>>>>
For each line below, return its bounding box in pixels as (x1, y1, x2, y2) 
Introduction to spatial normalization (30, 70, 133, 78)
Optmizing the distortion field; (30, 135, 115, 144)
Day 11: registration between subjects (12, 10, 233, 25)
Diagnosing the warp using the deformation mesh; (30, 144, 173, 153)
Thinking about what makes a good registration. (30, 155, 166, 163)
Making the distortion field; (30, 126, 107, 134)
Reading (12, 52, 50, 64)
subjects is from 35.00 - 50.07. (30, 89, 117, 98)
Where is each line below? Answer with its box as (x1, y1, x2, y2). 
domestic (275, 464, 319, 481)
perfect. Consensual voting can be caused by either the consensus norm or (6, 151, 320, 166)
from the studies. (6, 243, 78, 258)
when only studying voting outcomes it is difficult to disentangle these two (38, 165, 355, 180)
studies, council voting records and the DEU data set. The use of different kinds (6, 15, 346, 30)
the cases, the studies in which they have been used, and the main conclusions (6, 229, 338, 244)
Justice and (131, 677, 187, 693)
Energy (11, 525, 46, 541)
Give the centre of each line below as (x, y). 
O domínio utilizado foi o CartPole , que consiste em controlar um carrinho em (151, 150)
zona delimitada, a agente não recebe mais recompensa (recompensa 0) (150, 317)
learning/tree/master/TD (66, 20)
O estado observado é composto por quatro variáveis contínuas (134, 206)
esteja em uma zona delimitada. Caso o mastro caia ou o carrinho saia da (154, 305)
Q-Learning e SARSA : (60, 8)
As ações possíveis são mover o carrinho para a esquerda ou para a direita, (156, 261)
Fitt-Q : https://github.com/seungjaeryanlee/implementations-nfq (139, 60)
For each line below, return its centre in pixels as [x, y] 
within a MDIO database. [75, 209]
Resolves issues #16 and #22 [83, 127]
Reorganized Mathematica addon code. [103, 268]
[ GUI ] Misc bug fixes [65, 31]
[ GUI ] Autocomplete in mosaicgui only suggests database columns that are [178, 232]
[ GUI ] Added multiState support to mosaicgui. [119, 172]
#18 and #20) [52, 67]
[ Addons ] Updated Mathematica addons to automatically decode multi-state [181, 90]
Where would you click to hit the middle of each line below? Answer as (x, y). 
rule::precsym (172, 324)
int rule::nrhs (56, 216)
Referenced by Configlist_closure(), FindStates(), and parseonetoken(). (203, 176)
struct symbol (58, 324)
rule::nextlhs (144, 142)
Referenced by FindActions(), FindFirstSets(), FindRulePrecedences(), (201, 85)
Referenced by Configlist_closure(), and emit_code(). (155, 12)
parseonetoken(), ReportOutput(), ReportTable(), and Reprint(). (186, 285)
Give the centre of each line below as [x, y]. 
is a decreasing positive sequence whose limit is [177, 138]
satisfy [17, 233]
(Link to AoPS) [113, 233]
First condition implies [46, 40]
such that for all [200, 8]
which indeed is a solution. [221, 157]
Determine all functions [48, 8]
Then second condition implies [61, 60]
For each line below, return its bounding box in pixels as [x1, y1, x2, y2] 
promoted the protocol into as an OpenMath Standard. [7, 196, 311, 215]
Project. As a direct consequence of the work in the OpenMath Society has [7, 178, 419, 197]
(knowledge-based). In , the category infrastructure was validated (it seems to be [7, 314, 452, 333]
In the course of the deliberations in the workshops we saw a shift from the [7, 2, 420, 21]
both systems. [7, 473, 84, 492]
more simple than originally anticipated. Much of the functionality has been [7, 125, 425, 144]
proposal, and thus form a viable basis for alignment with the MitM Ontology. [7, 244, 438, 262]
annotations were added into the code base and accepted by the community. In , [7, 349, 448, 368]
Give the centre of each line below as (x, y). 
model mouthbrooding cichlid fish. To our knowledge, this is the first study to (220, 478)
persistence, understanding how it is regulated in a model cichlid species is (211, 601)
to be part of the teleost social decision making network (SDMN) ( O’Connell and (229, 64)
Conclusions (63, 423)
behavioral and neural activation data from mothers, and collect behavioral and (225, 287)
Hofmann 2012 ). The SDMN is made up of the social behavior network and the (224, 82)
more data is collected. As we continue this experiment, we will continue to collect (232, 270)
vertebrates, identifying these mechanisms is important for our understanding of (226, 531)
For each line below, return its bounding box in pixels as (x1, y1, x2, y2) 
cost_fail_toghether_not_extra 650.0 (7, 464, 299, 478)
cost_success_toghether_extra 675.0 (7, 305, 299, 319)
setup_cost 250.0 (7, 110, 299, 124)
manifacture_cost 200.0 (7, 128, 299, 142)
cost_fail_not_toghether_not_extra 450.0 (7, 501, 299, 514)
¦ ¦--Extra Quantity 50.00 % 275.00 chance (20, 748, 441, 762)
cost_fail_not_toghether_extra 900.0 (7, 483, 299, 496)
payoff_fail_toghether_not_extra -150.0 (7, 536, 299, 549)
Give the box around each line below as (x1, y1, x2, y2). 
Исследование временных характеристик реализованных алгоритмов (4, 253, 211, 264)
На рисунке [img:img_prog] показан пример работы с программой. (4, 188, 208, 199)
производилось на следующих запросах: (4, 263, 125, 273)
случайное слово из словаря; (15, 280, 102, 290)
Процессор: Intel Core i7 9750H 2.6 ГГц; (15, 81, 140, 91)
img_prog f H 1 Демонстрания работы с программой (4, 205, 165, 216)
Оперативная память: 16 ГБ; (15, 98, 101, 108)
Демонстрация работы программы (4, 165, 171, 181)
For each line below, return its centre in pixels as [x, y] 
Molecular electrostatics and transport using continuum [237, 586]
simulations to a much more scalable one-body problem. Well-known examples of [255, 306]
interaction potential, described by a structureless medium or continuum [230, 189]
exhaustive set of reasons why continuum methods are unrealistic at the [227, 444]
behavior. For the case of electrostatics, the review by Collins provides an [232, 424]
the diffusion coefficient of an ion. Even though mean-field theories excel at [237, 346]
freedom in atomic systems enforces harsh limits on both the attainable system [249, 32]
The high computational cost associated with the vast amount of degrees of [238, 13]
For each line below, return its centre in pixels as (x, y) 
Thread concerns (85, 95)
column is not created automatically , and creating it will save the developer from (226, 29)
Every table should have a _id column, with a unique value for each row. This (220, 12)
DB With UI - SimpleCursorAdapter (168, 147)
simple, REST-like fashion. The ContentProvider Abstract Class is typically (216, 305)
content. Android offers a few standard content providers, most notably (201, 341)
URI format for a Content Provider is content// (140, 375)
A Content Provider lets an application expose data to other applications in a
<<<<
▶ Instructions for the task: Each line of the material that includes the string "carrinho" is to be counted; give only the final number.

▶ Output of the task: 3